Automated Cloud Migrations with Kiro and the Arm MCP Server
Source: Dev.to – Automated Cloud Migrations with Kiro and the Arm MCP Server
Introduction
AWS Graviton delivers the best price‑performance of any EC2 instance on AWS, and the recent Graviton 5 announcement makes the value proposition even stronger.

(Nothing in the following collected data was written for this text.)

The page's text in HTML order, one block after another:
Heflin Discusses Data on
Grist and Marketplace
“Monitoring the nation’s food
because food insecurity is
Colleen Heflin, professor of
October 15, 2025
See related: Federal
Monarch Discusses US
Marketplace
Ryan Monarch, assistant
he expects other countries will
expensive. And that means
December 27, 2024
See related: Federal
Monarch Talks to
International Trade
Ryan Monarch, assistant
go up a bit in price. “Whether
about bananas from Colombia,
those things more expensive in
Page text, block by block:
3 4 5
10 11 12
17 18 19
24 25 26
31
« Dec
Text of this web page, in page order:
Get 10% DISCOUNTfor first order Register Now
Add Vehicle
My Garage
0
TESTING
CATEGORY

Migrating to Graviton is both financially sensible and a huge performance boost for your applications.
Most applications move over seamlessly, but what if you have x86‑specific optimizations in your code?
Good news: you don’t have to do the migration manually any more.

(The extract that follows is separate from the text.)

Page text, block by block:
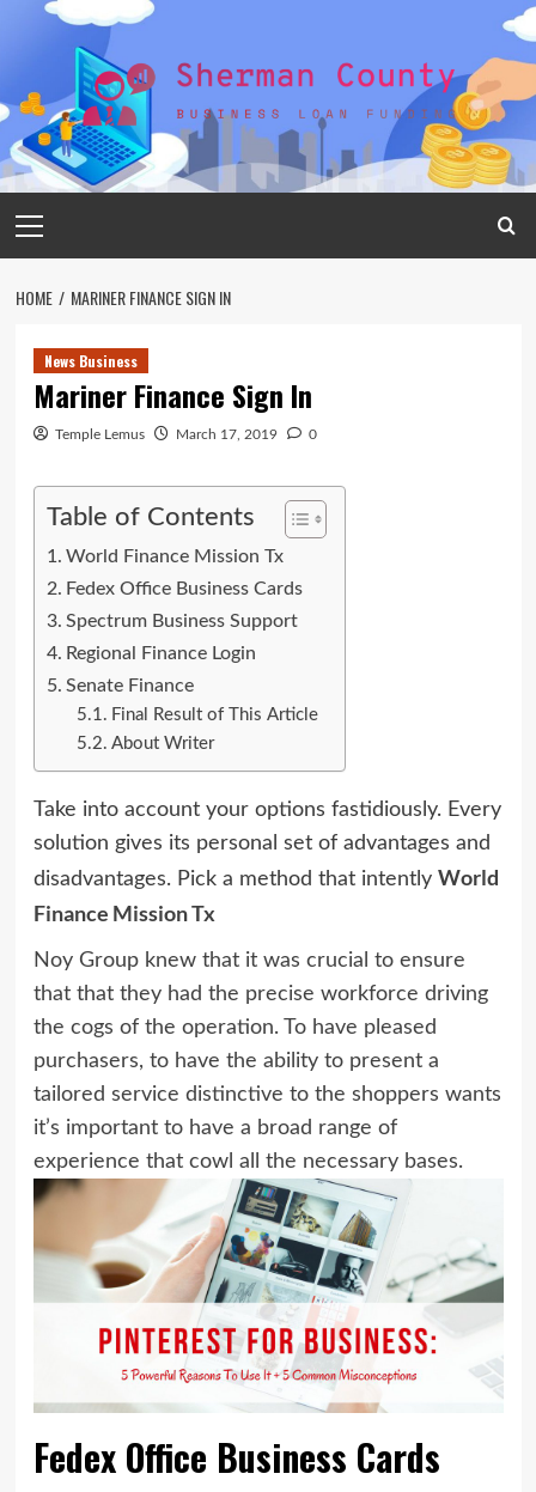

In this post I’ll show how to use Kiro (AWS’s agentic IDE) together with the Arm MCP Server to automate the entire migration process—Docker images, SIMD intrinsics, compiler flags, the whole thing.
What the Arm MCP Server Gives You
The Arm MCP Server implements the Model Context Protocol (MCP)—a standard way for AI coding assistants to tap into specialized tools. When you connect it to Kiro, you get an agent that can:
- ✅ Check Docker images for
arm64support without digging through manifests. - 🔍 Scan your codebase for x86‑specific code (intrinsics, build flags, etc.).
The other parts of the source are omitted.